Measured and Modeled Time and Angle Dispersion Characteristics of the 1.8 GHz Peer-to-Peer Radio Channel

In an extensive outdoor propagation study, low antenna heights of 1.7 m are used at both the transmitter and the receiver to measure over 3500 wideband power-delay profiles (PDPs) of the channel for a peer-to-peer communications system. Rural and urban areas are studied in 22 different transmitter-receiver links. The results are used to characterize the narrowband path loss, mean delay, root-mean-square (RMS) delay spread, and timing jitter of the peer-to-peer wideband channel. Small-scale fading characteristics are measured in detail by measuring and analyzing 160 PDPs within each local area. This thesis shows the measurement setup for the calculation of fading rate variance and angular spread and reports the first known attempt to calculate angular spread from track power measurements.

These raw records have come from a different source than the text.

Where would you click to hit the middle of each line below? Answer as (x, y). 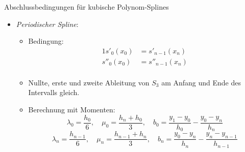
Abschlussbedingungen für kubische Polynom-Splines (87, 7)
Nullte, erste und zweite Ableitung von (89, 82)
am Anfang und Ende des (201, 82)
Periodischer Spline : (47, 24)
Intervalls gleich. (54, 92)
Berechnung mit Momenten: (72, 110)
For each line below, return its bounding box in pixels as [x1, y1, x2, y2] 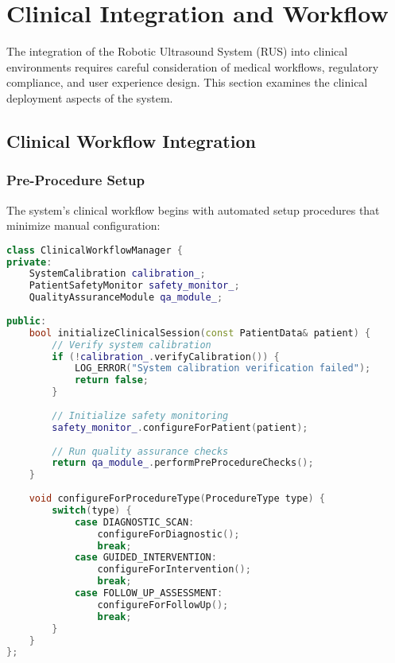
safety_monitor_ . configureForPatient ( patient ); [52, 421, 308, 433]
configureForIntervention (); [97, 564, 251, 576]
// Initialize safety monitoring [52, 409, 229, 421]
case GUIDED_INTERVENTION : [74, 552, 217, 564]
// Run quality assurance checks [52, 445, 229, 457]
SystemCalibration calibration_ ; [29, 268, 206, 280]
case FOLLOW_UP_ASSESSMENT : [74, 587, 223, 599]
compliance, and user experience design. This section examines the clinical [6, 74, 368, 91]

New analysis presented in this thesis shows the effect of measurement error in the calculation of angular spread. The expected characteristics of angular spread are derived using two different angle-of-arrival (AOA) models from the literature. Measurement results show initial validation of Durgin's angular spread theory. A new measurement-based algorithm for simulating wideband fading processes is developed and implemented. This simulation technique shows promise in the simulation of high-bit rate peer-to-peer radio communication systems.